While **Scales** can be obtained using the ``load_scales()`` function and selecting by the ``AAclust`` class, the ``SequenceFeature`` class is designed to create various forms of **Parts** and **Splits**, which can then all be provided to ``CPP``. See the [SequenceFeature API](https://aaanalysis.readthedocs.io/en/latest/generated/aaanalysis.SequenceFeature.html#) for more details.

**Creation of Parts**

To define **Parts**, the ``SequenceFeature`` class provides the ``SequenceFeature.get_df_parts()`` method. To demonstrate this method, we first obtain an example sequence dataset using the ``load_dataset()`` function

In [None]:
import aaanalysis as aa
aa.options["verbose"] = False

sf = aa.SequenceFeature()
df_seq = aa.load_dataset(name="SEQ_CAPSID", min_len=40, max_len=100)
aa.display_df(df_seq, n_rows=3, show_shape=True, char_limit=15)


By default, three sequence parts (``tmd``, ``jmd_n_tmd_n``, ``tmd_c_jmd_c``) with a ``jmd_n`` and ``jmd_c`` length of each 10 residues are provided:

In [None]:
df_parts = sf.get_df_parts(df_seq=df_seq)
aa.display_df(df=df_parts, n_rows=5, show_shape=True, char_limit=15)

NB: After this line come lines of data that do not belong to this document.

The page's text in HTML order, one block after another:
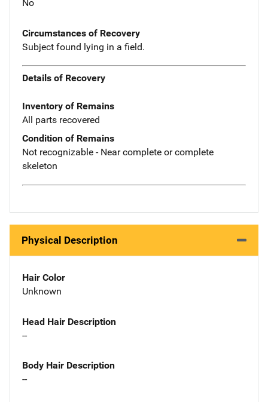
No
Circumstances of Recovery
Subject found lying in a field.
Details of Recovery
Inventory of Remains
All parts recovered
Condition of Remains
Not recognizable - Near complete or complete
skeleton
Physical Description
Hair Color
Unknown
Head Hair Description
--
Body Hair Description
--

Any combination of valid sequence parts can be obtained using the ``list_part`` parameter:

In [None]:
df_parts = sf.get_df_parts(df_seq=df_seq, list_parts=['jmd_n', 'tmd', 'jmd_c', 'tmd_jmd'])
aa.display_df(df=df_parts, n_rows=3, show_shape=True, char_limit=15)

Set the length of both JMDs by the ``jmd_c_len`` and ``jmd_n_len`` parameters:

In [None]:
df_parts = sf.get_df_parts(df_seq=df_seq, list_parts=['jmd_n', 'tmd', 'jmd_c', 'tmd_jmd'], jmd_c_len=8, jmd_n_len=8)
aa.display_df(df=df_parts, n_rows=3, show_shape=True, char_limit=15)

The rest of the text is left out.